*** EXERCISE INPUT ***

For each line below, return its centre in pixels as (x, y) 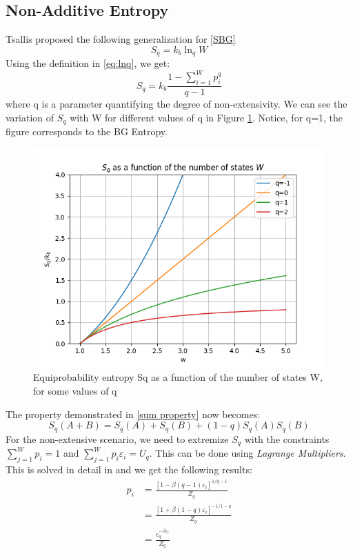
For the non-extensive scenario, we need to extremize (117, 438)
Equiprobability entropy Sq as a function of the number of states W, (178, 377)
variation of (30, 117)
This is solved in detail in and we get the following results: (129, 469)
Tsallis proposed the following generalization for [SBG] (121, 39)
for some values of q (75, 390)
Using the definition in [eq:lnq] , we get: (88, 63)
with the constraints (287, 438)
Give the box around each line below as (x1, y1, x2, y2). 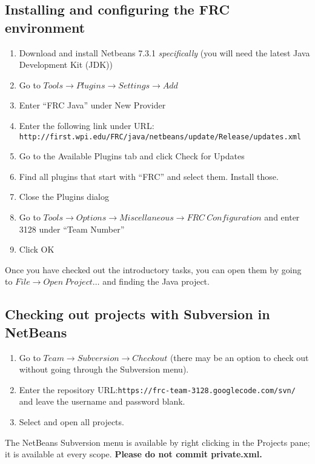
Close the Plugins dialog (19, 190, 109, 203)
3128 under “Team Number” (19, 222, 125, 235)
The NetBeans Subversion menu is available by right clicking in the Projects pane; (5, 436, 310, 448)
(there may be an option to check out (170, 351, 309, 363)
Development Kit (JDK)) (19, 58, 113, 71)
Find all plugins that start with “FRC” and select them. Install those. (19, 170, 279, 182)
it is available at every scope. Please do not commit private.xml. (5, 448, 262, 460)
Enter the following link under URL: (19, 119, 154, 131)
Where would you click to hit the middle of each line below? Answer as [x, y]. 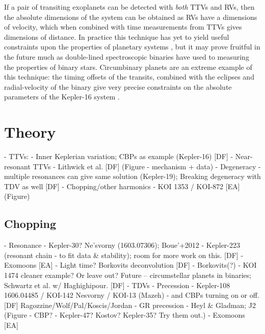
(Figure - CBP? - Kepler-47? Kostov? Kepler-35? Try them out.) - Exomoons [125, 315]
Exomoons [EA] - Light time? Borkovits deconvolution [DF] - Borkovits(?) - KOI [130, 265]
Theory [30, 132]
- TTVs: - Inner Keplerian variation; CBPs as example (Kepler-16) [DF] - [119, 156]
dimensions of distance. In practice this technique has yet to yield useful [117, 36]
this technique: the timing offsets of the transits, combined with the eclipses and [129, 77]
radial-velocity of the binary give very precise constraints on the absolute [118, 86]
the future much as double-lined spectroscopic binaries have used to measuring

*** End of EXERCISE INPUT ***

◆ **WORK TASK**: Could you set down the records above exactly, skipping any picture?

◆ **SOLUTION**:
For each line below, return its centre in pixels as (x, y) 
For the non-extensive scenario, we need to extremize (117, 438)
Equiprobability entropy Sq as a function of the number of states W, (178, 377)
variation of (30, 117)
This is solved in detail in and we get the following results: (129, 469)
Tsallis proposed the following generalization for [SBG] (121, 39)
for some values of q (75, 390)
Using the definition in [eq:lnq] , we get: (88, 63)
with the constraints (287, 438)
Give the box around each line below as (x1, y1, x2, y2). 
Close the Plugins dialog (19, 190, 109, 203)
3128 under “Team Number” (19, 222, 125, 235)
The NetBeans Subversion menu is available by right clicking in the Projects pane; (5, 436, 310, 448)
(there may be an option to check out (170, 351, 309, 363)
Development Kit (JDK)) (19, 58, 113, 71)
Find all plugins that start with “FRC” and select them. Install those. (19, 170, 279, 182)
it is available at every scope. Please do not commit private.xml. (5, 448, 262, 460)
Enter the following link under URL: (19, 119, 154, 131)
Where would you click to hit the middle of each line below? Answer as [x, y]. 
(Figure - CBP? - Kepler-47? Kostov? Kepler-35? Try them out.) - Exomoons [125, 315]
Exomoons [EA] - Light time? Borkovits deconvolution [DF] - Borkovits(?) - KOI [130, 265]
Theory [30, 132]
- TTVs: - Inner Keplerian variation; CBPs as example (Kepler-16) [DF] - [119, 156]
dimensions of distance. In practice this technique has yet to yield useful [117, 36]
this technique: the timing offsets of the transits, combined with the eclipses and [129, 77]
radial-velocity of the binary give very precise constraints on the absolute [118, 86]
the future much as double-lined spectroscopic binaries have used to measuring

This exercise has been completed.